[Stored data]

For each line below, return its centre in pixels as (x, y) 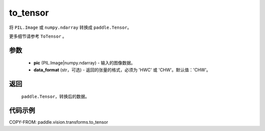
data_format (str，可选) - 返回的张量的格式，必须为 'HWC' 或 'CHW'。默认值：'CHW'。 (122, 70)
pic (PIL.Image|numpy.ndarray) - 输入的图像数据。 (84, 63)
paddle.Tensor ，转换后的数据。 (55, 97)
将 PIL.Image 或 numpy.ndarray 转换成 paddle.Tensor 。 (70, 27)
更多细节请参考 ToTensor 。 (38, 36)
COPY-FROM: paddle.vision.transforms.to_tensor (59, 122)
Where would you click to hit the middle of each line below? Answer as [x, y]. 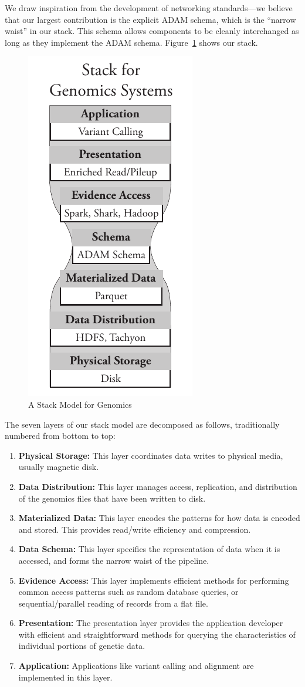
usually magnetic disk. [59, 467]
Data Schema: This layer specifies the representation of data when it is [149, 549]
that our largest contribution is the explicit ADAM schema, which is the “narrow [150, 19]
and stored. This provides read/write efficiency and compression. [135, 529]
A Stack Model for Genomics [80, 404]
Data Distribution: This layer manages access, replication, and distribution [158, 486]
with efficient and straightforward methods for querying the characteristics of [157, 634]
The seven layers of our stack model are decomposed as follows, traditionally [142, 424]
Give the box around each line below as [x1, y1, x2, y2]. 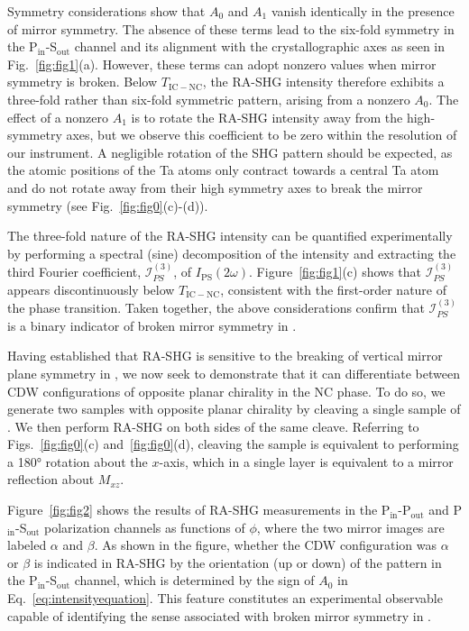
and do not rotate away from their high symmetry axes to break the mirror [7, 178, 423, 197]
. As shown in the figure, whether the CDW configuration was [94, 535, 437, 554]
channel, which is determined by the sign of [74, 571, 315, 590]
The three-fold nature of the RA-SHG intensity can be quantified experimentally [7, 226, 453, 245]
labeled [7, 535, 47, 554]
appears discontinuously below [7, 279, 175, 298]
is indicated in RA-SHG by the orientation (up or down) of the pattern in [33, 553, 442, 572]
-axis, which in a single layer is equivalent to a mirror [159, 452, 454, 471]
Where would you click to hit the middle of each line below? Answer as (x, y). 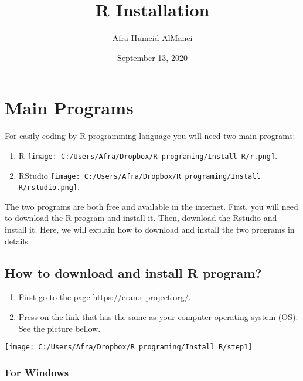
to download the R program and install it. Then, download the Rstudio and (141, 218)
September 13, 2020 (152, 57)
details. (18, 241)
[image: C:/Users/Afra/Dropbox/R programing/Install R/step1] (129, 347)
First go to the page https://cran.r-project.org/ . (105, 297)
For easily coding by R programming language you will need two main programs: (150, 136)
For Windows (37, 372)
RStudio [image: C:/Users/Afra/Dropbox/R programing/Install (139, 175)
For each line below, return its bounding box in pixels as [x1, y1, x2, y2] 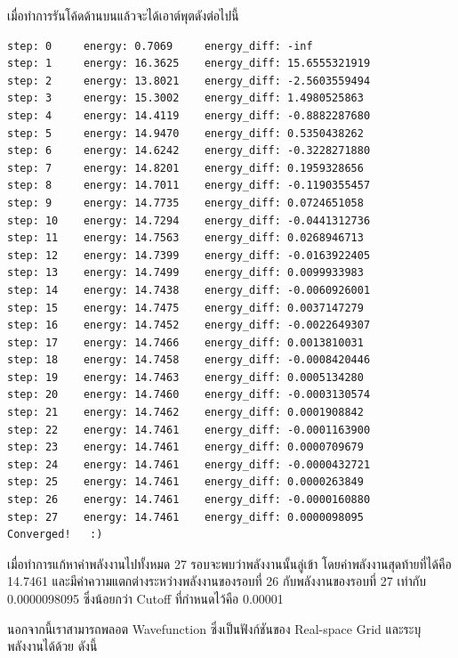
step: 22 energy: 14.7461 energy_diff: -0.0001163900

* _The problem_: Would you retype each line above exactly and skip every image?

* _Answer space_:
For each line below, return its centre in pixels as (x, y) 
data_format (str，可选) - 返回的张量的格式，必须为 'HWC' 或 'CHW'。默认值：'CHW'。 (122, 70)
pic (PIL.Image|numpy.ndarray) - 输入的图像数据。 (84, 63)
paddle.Tensor ，转换后的数据。 (55, 97)
将 PIL.Image 或 numpy.ndarray 转换成 paddle.Tensor 。 (70, 27)
更多细节请参考 ToTensor 。 (38, 36)
COPY-FROM: paddle.vision.transforms.to_tensor (59, 122)
Where would you click to hit the middle of each line below? Answer as [x, y]. 
usually magnetic disk. [59, 467]
Data Schema: This layer specifies the representation of data when it is [149, 549]
that our largest contribution is the explicit ADAM schema, which is the “narrow [150, 19]
and stored. This provides read/write efficiency and compression. [135, 529]
A Stack Model for Genomics [80, 404]
Data Distribution: This layer manages access, replication, and distribution [158, 486]
with efficient and straightforward methods for querying the characteristics of [157, 634]
The seven layers of our stack model are decomposed as follows, traditionally [142, 424]
Give the box around each line below as [x1, y1, x2, y2]. 
and do not rotate away from their high symmetry axes to break the mirror [7, 178, 423, 197]
. As shown in the figure, whether the CDW configuration was [94, 535, 437, 554]
channel, which is determined by the sign of [74, 571, 315, 590]
The three-fold nature of the RA-SHG intensity can be quantified experimentally [7, 226, 453, 245]
labeled [7, 535, 47, 554]
appears discontinuously below [7, 279, 175, 298]
is indicated in RA-SHG by the orientation (up or down) of the pattern in [33, 553, 442, 572]
-axis, which in a single layer is equivalent to a mirror [159, 452, 454, 471]
Where would you click to hit the middle of each line below? Answer as (x, y). 
to download the R program and install it. Then, download the Rstudio and (141, 218)
September 13, 2020 (152, 57)
details. (18, 241)
[image: C:/Users/Afra/Dropbox/R programing/Install R/step1] (129, 347)
First go to the page https://cran.r-project.org/ . (105, 297)
For easily coding by R programming language you will need two main programs: (150, 136)
For Windows (37, 372)
RStudio [image: C:/Users/Afra/Dropbox/R programing/Install (139, 175)
For each line below, return its bounding box in pixels as [x1, y1, x2, y2] 
step: 22 energy: 14.7461 energy_diff: -0.0001163900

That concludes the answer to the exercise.